Records from a dataset
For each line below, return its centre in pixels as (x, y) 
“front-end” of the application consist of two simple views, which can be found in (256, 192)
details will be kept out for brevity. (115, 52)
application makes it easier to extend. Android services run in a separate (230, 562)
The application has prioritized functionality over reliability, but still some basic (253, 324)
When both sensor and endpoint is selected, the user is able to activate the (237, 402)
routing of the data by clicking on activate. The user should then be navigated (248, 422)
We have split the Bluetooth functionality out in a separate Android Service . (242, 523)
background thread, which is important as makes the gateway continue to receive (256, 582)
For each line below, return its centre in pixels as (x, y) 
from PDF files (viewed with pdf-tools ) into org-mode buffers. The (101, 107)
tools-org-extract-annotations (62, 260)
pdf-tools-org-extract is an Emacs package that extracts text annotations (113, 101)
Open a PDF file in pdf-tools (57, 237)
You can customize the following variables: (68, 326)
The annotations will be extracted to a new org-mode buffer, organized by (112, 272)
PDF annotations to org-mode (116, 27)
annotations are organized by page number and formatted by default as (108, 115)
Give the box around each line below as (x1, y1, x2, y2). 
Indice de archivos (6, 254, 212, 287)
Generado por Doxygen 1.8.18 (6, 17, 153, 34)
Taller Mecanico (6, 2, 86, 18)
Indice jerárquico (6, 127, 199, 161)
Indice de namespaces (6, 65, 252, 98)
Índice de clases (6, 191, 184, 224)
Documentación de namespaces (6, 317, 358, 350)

---

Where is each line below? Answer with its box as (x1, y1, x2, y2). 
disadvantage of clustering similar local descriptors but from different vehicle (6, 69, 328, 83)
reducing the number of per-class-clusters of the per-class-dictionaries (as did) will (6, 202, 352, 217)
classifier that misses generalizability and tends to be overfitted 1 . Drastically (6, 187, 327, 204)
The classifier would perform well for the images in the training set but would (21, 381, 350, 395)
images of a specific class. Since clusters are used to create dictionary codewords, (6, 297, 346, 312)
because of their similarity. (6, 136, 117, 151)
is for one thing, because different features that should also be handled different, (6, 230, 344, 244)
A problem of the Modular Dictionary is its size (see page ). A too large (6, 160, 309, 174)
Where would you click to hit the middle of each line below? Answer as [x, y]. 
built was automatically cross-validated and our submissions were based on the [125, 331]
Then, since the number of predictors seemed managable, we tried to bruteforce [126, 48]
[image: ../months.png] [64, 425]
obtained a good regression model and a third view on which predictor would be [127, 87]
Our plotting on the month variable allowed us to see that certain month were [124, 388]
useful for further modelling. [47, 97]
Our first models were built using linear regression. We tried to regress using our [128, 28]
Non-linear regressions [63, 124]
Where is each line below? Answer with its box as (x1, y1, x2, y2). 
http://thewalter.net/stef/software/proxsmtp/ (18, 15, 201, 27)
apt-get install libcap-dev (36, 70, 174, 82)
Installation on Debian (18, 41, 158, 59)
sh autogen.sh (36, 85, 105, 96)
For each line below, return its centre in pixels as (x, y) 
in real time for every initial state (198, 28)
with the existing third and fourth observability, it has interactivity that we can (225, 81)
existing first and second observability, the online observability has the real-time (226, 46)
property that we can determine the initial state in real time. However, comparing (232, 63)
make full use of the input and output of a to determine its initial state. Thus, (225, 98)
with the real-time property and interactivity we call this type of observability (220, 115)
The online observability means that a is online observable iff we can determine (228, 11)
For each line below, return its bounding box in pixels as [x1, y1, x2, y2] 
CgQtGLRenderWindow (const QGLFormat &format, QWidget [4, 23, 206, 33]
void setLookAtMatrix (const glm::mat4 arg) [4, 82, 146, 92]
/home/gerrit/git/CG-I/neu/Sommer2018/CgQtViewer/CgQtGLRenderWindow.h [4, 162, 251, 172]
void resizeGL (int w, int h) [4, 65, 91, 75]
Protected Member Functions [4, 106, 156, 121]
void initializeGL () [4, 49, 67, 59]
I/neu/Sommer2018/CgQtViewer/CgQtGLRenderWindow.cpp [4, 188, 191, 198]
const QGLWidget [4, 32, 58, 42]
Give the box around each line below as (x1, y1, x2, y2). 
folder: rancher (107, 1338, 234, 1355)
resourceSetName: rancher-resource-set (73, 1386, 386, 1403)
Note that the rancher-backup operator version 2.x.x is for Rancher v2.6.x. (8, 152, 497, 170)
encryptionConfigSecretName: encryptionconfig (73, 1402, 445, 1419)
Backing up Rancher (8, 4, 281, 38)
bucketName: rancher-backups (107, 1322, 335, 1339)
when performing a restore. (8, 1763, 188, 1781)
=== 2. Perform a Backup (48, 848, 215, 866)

- _ASSIGNMENT_:
The response consists of the lines above that contain "Indice".

- _SOLUTION TO THIS TASK_:
Indice de archivos (6, 254, 212, 287)
Indice jerárquico (6, 127, 199, 161)
Indice de namespaces (6, 65, 252, 98)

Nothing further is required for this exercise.